*TASK TO COMPLETE:* Output range, inclusive: from the line containing "For each line" to the line containing "A first draft". Restate those lines from the data below word for word and only those.
--- WORKING DATA Enclosed Below ---
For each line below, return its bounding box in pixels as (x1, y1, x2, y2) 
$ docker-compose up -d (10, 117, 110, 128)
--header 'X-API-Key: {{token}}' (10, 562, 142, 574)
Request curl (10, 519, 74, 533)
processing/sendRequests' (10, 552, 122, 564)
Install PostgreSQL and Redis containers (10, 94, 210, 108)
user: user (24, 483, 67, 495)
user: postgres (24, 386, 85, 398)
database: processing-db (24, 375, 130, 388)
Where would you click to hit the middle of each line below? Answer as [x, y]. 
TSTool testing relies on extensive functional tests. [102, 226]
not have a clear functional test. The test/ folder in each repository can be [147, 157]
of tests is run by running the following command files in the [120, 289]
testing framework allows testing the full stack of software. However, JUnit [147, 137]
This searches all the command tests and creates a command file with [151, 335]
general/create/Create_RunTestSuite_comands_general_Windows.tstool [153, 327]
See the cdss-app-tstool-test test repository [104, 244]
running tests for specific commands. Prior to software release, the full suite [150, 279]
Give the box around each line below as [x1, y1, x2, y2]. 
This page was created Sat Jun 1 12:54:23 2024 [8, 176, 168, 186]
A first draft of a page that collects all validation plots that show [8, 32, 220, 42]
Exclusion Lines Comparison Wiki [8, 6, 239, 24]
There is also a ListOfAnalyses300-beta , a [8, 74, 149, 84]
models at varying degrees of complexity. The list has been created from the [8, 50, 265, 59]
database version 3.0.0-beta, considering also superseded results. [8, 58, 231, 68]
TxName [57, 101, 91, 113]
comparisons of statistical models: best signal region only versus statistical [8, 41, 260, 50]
--- End of Enclosed WORKING DATA ---
--- WORKING DATA Enclosed Below ---
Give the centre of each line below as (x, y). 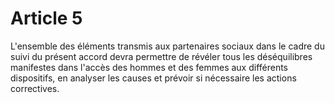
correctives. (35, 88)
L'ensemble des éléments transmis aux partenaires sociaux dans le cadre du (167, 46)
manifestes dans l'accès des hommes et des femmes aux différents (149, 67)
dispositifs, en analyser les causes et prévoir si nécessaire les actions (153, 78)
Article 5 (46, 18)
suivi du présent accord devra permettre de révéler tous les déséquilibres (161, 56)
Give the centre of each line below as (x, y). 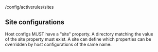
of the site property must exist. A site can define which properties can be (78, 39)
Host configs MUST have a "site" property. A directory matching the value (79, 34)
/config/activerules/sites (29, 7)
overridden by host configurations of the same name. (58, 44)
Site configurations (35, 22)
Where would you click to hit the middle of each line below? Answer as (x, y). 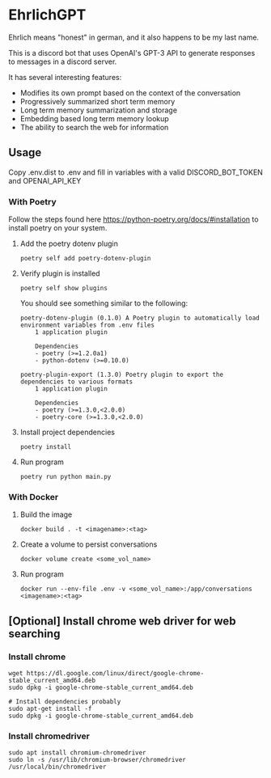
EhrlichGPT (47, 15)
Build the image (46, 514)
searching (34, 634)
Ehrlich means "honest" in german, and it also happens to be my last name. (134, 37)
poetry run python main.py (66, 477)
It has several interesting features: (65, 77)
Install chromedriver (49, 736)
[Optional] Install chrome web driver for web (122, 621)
--- End of Enclosed WORKING DATA ---
*EXERCISE OUTPUT:*
For each line below, return its bounding box in pixels as (x1, y1, x2, y2) 
$ docker-compose up -d (10, 117, 110, 128)
--header 'X-API-Key: {{token}}' (10, 562, 142, 574)
Request curl (10, 519, 74, 533)
processing/sendRequests' (10, 552, 122, 564)
Install PostgreSQL and Redis containers (10, 94, 210, 108)
user: user (24, 483, 67, 495)
user: postgres (24, 386, 85, 398)
database: processing-db (24, 375, 130, 388)
Where would you click to hit the middle of each line below? Answer as [x, y]. 
TSTool testing relies on extensive functional tests. [102, 226]
not have a clear functional test. The test/ folder in each repository can be [147, 157]
of tests is run by running the following command files in the [120, 289]
testing framework allows testing the full stack of software. However, JUnit [147, 137]
This searches all the command tests and creates a command file with [151, 335]
general/create/Create_RunTestSuite_comands_general_Windows.tstool [153, 327]
See the cdss-app-tstool-test test repository [104, 244]
running tests for specific commands. Prior to software release, the full suite [150, 279]
Give the box around each line below as [x1, y1, x2, y2]. 
This page was created Sat Jun 1 12:54:23 2024 [8, 176, 168, 186]
A first draft of a page that collects all validation plots that show [8, 32, 220, 42]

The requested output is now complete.